Substantive ML supply-chain security experience, including model signing (e.g., Sigstore for models), dataset provenance, Hugging Face artifact scanning, and SBOM/MBOM for AI systems.
Experience operationalizing agentic AI safety, including tool-use sandboxing, capability scoping, and runtime guardrails.
Contributions to AI safety, evaluation, or governance communities, such as published research, working group participation, or open-source evaluation suites.
Familiarity with content-moderation guardrail systems (Llama Guard, Azure AI Content Safety, NeMo Guardrails) deployed at scale.

Preferred Certifications

Any of the following are considered an asset: ISO/IEC 42001 Lead Implementer; AWS Certified Machine Learning Engineer – Associate (MLA-C01); AWS Certified AI Practitioner (AIF-C01); Microsoft AI-102; or a recognized AI red-teaming or adversarial ML credential.
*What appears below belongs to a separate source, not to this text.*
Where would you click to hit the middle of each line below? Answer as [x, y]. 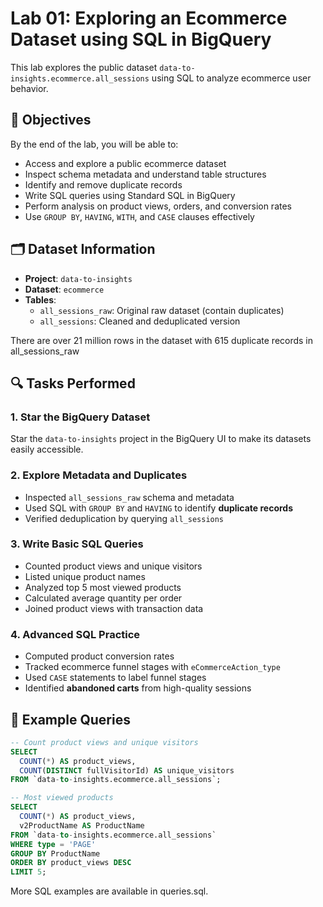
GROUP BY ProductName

Success Metrics (First 12 Months)

100% of production AI systems inventoried with current model cards, system cards, and EU AI Act risk classifications.
AI risk reviews completed within agreed service levels, targeting no more than 10 business days for new use cases.
Automated evaluation harness covering every production LLM feature, with model and prompt changes gated in CI/CD.
Zero unmitigated High or Critical findings in deployed AI systems at any point in time.
Audit-evidence readiness for ISO/IEC 42001 and applicable AI regulations, with the control-to-evidence mapping maintained on an ongoing basis.
A minimum of two AI red-team exercises per quarter, with documented remediation and regression tests added to the evaluation suite.

What We Offer

A foundational technical role in building responsible AI within a rapidly evolving organization.
Budget and autonomy to select the evaluation, red-teaming, and MLOps tooling appropriate to the program.
Direct engagement with leading AI safety research, tooling, and professional communities.
A hybrid work model, comprehensive benefits, and a culture that values rigorous engineering.

Equal Opportunity Employer. We celebrate diversity and are committed to creating an inclusive environment for every employee. All qualified applicants will receive consideration without regard to race, religion, color, national origin, gender, gender identity, sexual orientation, age, marital status, veteran status, or disability.